▶ _How to complete this task_
Give the records again word for word. Leave every picture out.
[[ Records for the task open ]]
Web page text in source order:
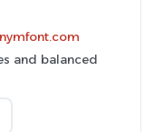
and balanced
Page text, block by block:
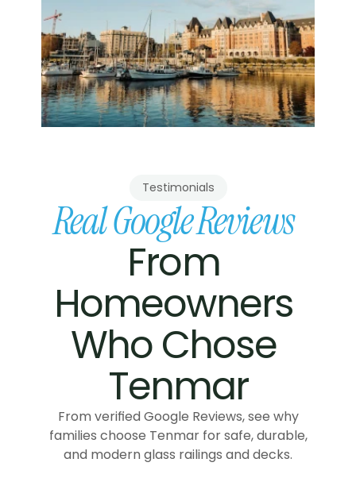
Testimonials
Real Google Reviews
From
Homeowners
Who Chose
Tenmar
From verified Google Reviews, see why
families choose Tenmar for safe, durable,
and modern glass railings and decks.
[[ Records for the task closed ]]
▶ _Result_
Web page text in source order:
and balanced
Page text, block by block:
Testimonials
Real Google Reviews
From
Homeowners
Who Chose
Tenmar
From verified Google Reviews, see why
families choose Tenmar for safe, durable,
and modern glass railings and decks.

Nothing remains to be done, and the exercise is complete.